Vor rund zwei Jahren gründete der Pfarrer Wolf Schöne den Interkulturellen Gitarrenkurs, den er für 26 Gitarrenspieler gemeinsam mit Lehrer Steffen Mädel leitet. Zwanzig der Musiker – jung und alt – musizierten zur Preisverleihung. Auch nominiert wurde die Kinderstadt. Der Preisträger jedoch war nicht anwesend.
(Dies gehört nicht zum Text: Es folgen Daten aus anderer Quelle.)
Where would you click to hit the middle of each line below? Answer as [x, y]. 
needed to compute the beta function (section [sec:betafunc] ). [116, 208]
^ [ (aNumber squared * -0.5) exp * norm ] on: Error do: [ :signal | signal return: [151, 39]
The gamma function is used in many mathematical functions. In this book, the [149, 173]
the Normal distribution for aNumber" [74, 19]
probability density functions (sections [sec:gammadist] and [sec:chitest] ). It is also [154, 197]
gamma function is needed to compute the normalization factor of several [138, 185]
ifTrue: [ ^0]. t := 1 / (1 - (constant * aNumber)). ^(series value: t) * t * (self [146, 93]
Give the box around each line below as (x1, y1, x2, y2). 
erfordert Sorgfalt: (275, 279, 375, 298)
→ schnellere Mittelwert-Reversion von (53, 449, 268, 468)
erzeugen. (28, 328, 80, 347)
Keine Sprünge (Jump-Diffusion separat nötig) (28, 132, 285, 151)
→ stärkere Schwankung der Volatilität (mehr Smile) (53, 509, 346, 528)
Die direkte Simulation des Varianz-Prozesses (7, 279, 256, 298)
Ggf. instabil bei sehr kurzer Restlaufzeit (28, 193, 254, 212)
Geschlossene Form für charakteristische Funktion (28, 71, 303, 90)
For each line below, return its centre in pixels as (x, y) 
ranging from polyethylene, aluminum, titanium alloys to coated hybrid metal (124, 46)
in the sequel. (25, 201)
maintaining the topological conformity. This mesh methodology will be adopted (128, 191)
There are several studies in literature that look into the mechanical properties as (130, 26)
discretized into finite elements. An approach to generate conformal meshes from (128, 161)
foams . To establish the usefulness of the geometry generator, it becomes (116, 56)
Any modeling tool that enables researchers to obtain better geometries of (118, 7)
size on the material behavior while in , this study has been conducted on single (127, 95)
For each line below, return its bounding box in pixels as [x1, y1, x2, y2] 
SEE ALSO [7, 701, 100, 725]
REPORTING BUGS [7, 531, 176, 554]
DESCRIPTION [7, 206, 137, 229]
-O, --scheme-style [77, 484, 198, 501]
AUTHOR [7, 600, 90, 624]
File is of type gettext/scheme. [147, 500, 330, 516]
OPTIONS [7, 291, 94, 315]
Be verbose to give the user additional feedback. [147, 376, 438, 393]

Max Vogt überbrachte ihm die Nachricht live am Telefon.

Den Jugendwart der Freiwilligen Feuerwehr Böhne ausgezeichnet

„Ja, danke!“, brachte der überraschte Mathias Lawrenz nur heraus. Dank seinem Engagement seit 2012 als Jugendwart der Freiwilligen Feuerwehr Böhne hat der kleine Ortsteil eine starke Jugendfeuerwehr mit jetzt neun Angehörigen. In den letzten fünf Jahren durchliefen insgesamt 20 die Ausbildung. Sieben von ihnen wurden in die aktive Wehr übernommen. Zur Preisverleihung veranstaltete die Jugendwehr einen ihrer regelmäßigen Würfelnachmittage. „Wir haben uns bewusst für Mathias Lawrenz als Preisträger entschieden, um das Engagement in den Ortsteilen zu würdigen“, so Max Vogt. Die Preissumme von 300 Euro spendete das Maklerbüro Kay Sonntag.